Trump claimed to know nothing about the group except that it fights "very hard" against pedophilia.

Guthrie repeatedly pushed back, at one point saying she couldn't understand why he would spread false conspiracy theories. "You're the president. You're not like someone's crazy uncle who can retweet whatever."

When former Hillary Clinton adviser Phillippe Reines reached out to Trump's niece Mary Trump for a "rebuttal" on Twitter, she simply replied "Actually..."

Trump is on track to lose the 2020 presidential election, and lose decisively. The reasons are not mysterious. The economy is tanking. People are out of work and need help, and Republicans have been too thrifty to provide it.

The coronavirus epidemic in the U.S. has not disappeared as Trump promised, but is instead building toward a third peak.

And then there is Trump himself. He has never commanded the support of the majority of Americans, polling consistently in the mid-40s throughout his presidency. He was elected due to quirks in the electoral college system that give rural voters an outsized say in who becomes president.

His approval rating took an extra hit with his spectacularly inept handling of the coronavirus epidemic, crowned by a super-spreader event at the White House.

In the final run-up to the election, he is becoming increasingly erratic as well. At a time his prospect of winning the election is fading, he is alienating key constituencies.

U.S. Democratic presidential candidate Joe Biden and his wife Jill Biden embrace as they speak from Brandywine High School in Delaware, as participants from across the country are hosted over video links from the originally planned site of the convention in Milwaukee, Wisconsin, U.S., August 18, 2020. /Reuters

U.S. Democratic presidential candidate Joe Biden and his wife Jill Biden embrace as they speak from Brandywine High School in Delaware, as participants from across the country are hosted over video links from the originally planned site of the convention in Milwaukee, Wisconsin, U.S., August 18, 2020. /Reuters

For example, he tweeted an image of Joe Biden photoshopped into a wheelchair an old age home with the slogan "Biden for Resident," a move unlikely to endear him to seniors. He used condescending, sexist language toward Guthrie at the town hall, and called Biden's running mate Kamala Harris a "monster," just as he is losing the support of suburban women, a key voting bloc.

Trump represents a special kind of freedom, the freedom of a spoiled teen. Like a spoiled teen staying out past curfew, driving drunk, bullying other kids and throwing hamburger wrappers out the car window, Trump has broken international obligations, failed to take a global leadership role in tackling the coronavirus, stoked divisions between Americans and fueled climate change.

The polling analysis site FiveThirtyEight.com predicts Biden has an 87 percent chance of winning the presidential election. However, the site's founder Nate Silver points out that this does not mean Biden is certain to win, noting that a game of Russian roulette has roughly similar odds.

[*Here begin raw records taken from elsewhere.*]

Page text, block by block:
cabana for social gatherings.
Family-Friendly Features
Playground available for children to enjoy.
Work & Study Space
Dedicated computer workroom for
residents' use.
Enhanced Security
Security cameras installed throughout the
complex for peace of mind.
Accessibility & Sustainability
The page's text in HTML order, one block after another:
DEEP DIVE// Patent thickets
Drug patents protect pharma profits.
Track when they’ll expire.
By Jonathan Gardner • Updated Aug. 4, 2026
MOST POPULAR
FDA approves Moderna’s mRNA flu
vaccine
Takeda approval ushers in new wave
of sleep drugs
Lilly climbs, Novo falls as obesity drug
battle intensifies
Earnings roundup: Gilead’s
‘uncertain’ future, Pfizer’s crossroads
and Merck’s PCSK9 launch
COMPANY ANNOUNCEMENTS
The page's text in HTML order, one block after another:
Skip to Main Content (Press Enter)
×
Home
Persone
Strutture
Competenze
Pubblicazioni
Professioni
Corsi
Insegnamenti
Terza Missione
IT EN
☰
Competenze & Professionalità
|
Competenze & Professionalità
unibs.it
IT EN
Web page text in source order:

Silver says a 2020 Trump victory would be the greatest election upset since Harry Truman beat Thomas Dewey in 1948 – unlikely but possible.

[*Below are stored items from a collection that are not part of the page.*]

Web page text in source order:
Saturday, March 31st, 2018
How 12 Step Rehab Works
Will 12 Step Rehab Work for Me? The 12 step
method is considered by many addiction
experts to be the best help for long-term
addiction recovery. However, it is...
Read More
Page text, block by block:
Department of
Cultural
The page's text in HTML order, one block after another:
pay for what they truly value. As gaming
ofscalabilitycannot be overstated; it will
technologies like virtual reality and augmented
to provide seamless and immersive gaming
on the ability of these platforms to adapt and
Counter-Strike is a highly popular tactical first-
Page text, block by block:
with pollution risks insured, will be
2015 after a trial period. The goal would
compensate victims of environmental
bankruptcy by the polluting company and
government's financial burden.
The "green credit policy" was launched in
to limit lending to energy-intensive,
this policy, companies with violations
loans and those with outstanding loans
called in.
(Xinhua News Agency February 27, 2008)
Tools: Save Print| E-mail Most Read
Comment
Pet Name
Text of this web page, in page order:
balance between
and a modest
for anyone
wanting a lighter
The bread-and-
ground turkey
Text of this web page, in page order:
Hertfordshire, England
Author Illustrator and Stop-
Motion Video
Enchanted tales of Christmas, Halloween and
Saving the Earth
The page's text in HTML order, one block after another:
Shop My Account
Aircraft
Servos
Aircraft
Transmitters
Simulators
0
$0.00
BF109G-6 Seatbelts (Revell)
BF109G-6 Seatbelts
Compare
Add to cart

Alluding to Trump's maneuvers to destabilize the election, Silver also points out that his model only works if the voting process proceeds normally and is not disrupted.

Even if Trump loses, the 40 percent of the Americans who strongly support him will not suddenly vanish. These are the Americans who insist on continuing to pollute the earth without paying a price, who refuse to wear masks unworried they will infect other people, and who want to maintain a social status quo with white people on top.

These are also largely the people who feel left behind as elites from both parties sacrificed blue collar jobs on the altar of globalization, and courts and government regulations erode their bigoted "religious" values such as opposition to gender equality and gay rights.

Biden, if he wins, faces the challenging generational task of bringing these people into the fold of mainstream society, and persuading them that the people of the U.S. and this world face a common set of problems that can only be tackled by working together.